Why Students Sleep So Badly
University students average 6 to 7 hours of sleep per night — below the recommended 7 to 9 hours. The consequences are significant: impaired memory consolidation, reduced immune function, worse academic performance, and increased risk of anxiety and depression.
The irony: most students sacrifice sleep to study more, when sleep is itself one of the most powerful study tools available. Memory consolidation happens primarily during sleep.
The Circadian Rhythm
The circadian rhythm is a roughly 24-hour biological cycle driven by the suprachiasmatic nucleus (SCN) in the hypothalamus. Light is the most powerful regulator of sleep timing. Getting bright light in the morning and reducing light exposure in the evening will do more for your sleep quality than almost any supplement.
Blue Light: The Real Problem
Blue-wavelength light from screens suppresses melatonin because the photoreceptors in the eye are most sensitive to blue wavelengths. Use blue light filters in the evening and ideally stop using screens 30 to 60 minutes before bed.
Caffeine: The Half-Life Problem
Caffeine has a half-life of approximately 5 to 7 hours. A coffee at 3pm still has half its caffeine at 8-10pm.
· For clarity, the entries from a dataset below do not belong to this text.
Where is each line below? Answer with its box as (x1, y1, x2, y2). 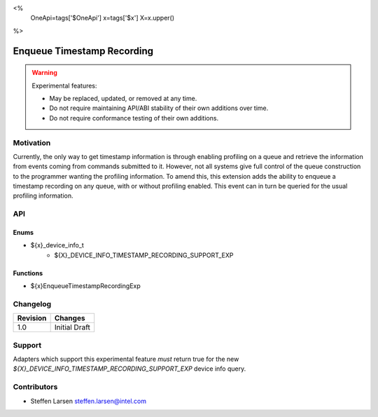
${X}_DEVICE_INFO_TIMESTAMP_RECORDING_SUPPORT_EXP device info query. (13, 364, 246, 373)
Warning (31, 69, 57, 77)
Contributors (13, 382, 58, 392)
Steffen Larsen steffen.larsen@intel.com (30, 397, 147, 405)
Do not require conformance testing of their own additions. (49, 114, 219, 122)
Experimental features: (31, 81, 97, 90)
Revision (17, 313, 47, 323)
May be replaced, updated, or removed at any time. (49, 94, 197, 102)
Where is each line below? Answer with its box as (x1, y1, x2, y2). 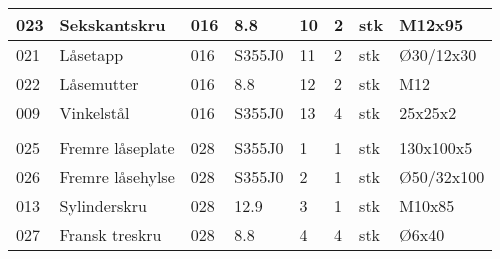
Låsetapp (59, 43, 124, 66)
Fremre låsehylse (59, 165, 175, 188)
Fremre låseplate (59, 136, 175, 159)
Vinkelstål (59, 101, 130, 124)
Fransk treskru (59, 223, 162, 246)
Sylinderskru (59, 194, 147, 217)
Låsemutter (59, 72, 139, 95)
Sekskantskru (59, 13, 166, 36)
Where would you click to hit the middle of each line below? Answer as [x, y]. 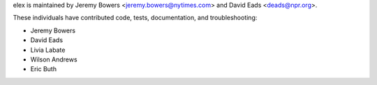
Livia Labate [48, 50]
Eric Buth [44, 69]
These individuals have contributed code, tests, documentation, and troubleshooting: [135, 18]
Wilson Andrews [54, 59]
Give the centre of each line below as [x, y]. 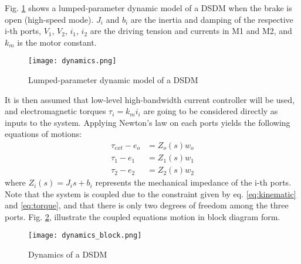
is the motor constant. [57, 42]
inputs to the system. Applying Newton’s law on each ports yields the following [148, 122]
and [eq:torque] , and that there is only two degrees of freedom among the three [147, 205]
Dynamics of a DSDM [68, 254]
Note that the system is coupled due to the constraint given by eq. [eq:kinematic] [150, 193]
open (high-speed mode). [49, 19]
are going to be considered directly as [211, 111]
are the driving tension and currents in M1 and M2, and [191, 31]
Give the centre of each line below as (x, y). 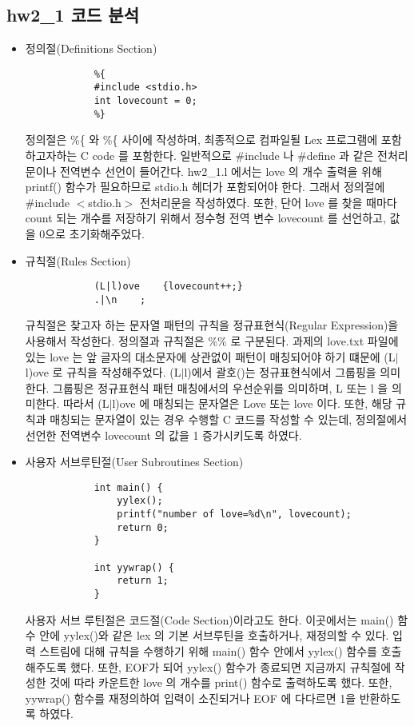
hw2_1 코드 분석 (73, 15)
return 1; (143, 581)
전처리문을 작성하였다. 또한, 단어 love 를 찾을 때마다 (269, 202)
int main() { (128, 487)
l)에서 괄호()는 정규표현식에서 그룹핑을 (280, 372)
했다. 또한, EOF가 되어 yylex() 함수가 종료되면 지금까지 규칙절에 (231, 666)
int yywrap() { (134, 567)
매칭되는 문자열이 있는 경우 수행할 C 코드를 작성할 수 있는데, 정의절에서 (229, 419)
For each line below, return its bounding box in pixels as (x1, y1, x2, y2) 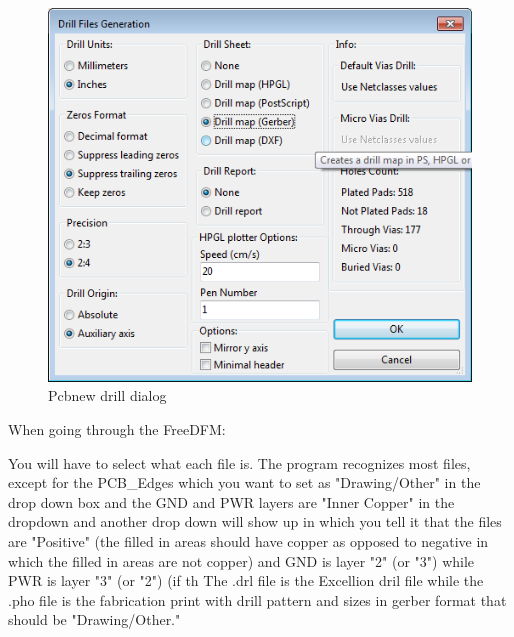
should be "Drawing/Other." (8, 609, 181, 630)
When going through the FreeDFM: (8, 419, 226, 440)
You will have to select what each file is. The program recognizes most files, (8, 452, 471, 473)
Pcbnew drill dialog (48, 385, 167, 406)
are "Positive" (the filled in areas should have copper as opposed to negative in (8, 531, 489, 552)
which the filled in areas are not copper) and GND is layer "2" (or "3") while (8, 550, 475, 571)
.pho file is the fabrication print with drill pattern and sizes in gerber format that (8, 589, 507, 610)
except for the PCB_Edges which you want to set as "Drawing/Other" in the (8, 472, 481, 493)
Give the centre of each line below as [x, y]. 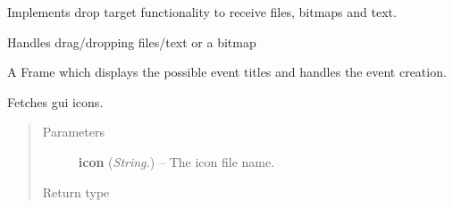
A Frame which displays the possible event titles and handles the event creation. [227, 72]
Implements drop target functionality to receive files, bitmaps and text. [202, 12]
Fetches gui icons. [55, 101]
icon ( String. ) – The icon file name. [176, 161]
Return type [76, 191]
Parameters [73, 132]
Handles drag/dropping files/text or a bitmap [132, 42]
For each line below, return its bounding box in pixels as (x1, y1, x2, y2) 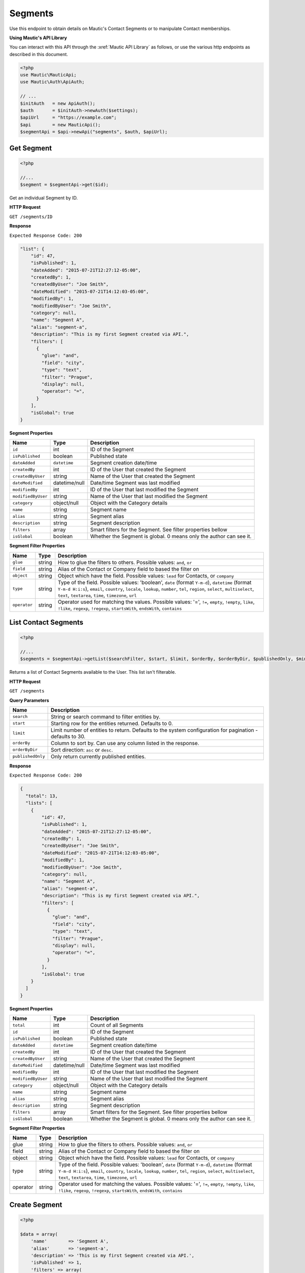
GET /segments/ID (9, 214, 53, 219)
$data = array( (20, 1231, 58, 1237)
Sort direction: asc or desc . (50, 746, 113, 753)
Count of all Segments (90, 1021, 144, 1029)
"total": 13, (25, 793, 58, 799)
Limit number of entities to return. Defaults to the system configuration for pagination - (50, 726, 258, 733)
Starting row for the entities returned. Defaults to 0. (50, 719, 173, 727)
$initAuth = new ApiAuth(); (20, 100, 96, 106)
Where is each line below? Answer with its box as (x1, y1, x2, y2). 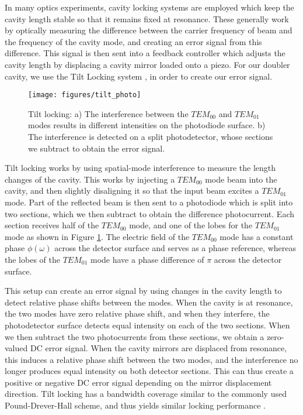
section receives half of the (5, 219, 99, 231)
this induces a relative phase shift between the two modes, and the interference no (5, 353, 298, 365)
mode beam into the (205, 173, 277, 185)
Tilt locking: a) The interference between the (28, 107, 189, 119)
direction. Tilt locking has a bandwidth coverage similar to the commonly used (5, 387, 287, 400)
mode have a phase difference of (90, 253, 204, 265)
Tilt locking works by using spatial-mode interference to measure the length (5, 162, 276, 174)
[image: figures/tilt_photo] (28, 91, 141, 100)

Stop consuming caffeine by 2pm if you want to sleep by 11pm.
A Practical System for Students
Fix your wake time first — not your bedtime. Getting up at the same time every day is the single most powerful thing you can do for sleep consistency. Avoid long naps after 3pm. Get outside in the morning. Stop caffeine at 2pm. Dim your screens after 9pm. Keep your bedroom cool and dark.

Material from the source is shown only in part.